House Prices Rise 43-fold since 1971 – Cui Bono?

The Daily Telegraph highlights a report by Shetler indicating that house prices have risen by 43 times since 1971. This is over six times the rate of inflation for basic weekly groceries in the same period.

The report comes with the usual train of interesting factoids:

The charity said that the typical value of a house had increased by just over 43 times since 1971, from £5,632 to £245,319.

If a family’s weekly shop had increased at the same rate, it would now stand at £453, which is six times the actual figure of around £75.

Applying the house price rate of inflation to everyday food and drink items means that a bunch of six bananas would cost £8.47, a four-pint carton of milk would cost £10.45 and a leg of lamb would be £53.18, Shelter said.

Another recent Telegraph story pointed out that home ownership in the UK has now fallen to levels last seen in 1987. The level of renting from council and other social landlords has fallen dramatically In other words, the long-term effect of the policy of right-to-buy for council tenants and deliberately stoked house price inflation has been a singificant move of people, especially younger and poorer people, out of the social rented sector and into the private rented sector. As anyone who lives on a council estate knows, that usually means younger families living in identical houses on the same estates as their parents, except at higher levels of rent, with less security of tenure and often with poorer maintenance.

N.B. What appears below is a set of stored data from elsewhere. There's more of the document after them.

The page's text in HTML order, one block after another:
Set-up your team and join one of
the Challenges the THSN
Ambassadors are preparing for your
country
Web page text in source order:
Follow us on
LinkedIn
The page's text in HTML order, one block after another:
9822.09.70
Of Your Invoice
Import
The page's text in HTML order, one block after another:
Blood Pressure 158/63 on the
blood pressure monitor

Cui bono is always the first question worth asking in politics. Who has benefited from the shift in housing policy away from being principally about providing a decent home for all towards being principally about providing a high-value asset for home owners?

Principally, of course, those able to secure ownership of buy-to-let properties, especially large numbers of them. This group is also a primary beneficiary of the decision to bail out mismanaged banks rather than let them go to the wall while protecting the deposits of savers.

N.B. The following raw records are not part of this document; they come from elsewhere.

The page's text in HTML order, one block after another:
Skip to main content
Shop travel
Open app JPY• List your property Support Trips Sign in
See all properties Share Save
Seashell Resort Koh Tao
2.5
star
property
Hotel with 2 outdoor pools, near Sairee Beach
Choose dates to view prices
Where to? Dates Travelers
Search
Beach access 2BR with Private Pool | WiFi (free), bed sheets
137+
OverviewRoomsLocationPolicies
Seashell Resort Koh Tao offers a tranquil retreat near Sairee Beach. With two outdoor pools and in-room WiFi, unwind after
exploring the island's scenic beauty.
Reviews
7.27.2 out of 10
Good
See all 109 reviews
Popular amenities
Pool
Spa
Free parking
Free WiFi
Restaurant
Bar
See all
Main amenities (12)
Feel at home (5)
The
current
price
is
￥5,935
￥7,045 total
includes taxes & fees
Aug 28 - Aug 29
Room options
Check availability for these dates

Another important group of beneficiaries are the upper-middle classes in and around London, whose life path often involves sellling an expensive London property on retirement, to move to the seaside, the West Country, or the Costas and release significant liquid capital. This group has really hit the jackpot over the past generation, with house price inflation in London and the Home Counties significantly exceeding even that in the rest of the UK.

Those who wish to buy a home for life, especially in less expensive parts of the UK, have merely seen the proportion of their income they must devote to housing costs go up significantly with no tangible benefit to themselves. They are, of course, now able to leverage much higher levels of debt using their more expensive properties as collateral. That benefits the financial services industry rather more than ordinary citizens. Younger poorer people have, as we have already noted, lost out significantly.

That much of this change happened during a lengthy period Labour government is a striking demonstration of the capture of public policy in the UK by the haves and self-exclusion of the have nots. High house prices have been uncritically sold to the public as a social good, with too few critical voices raised.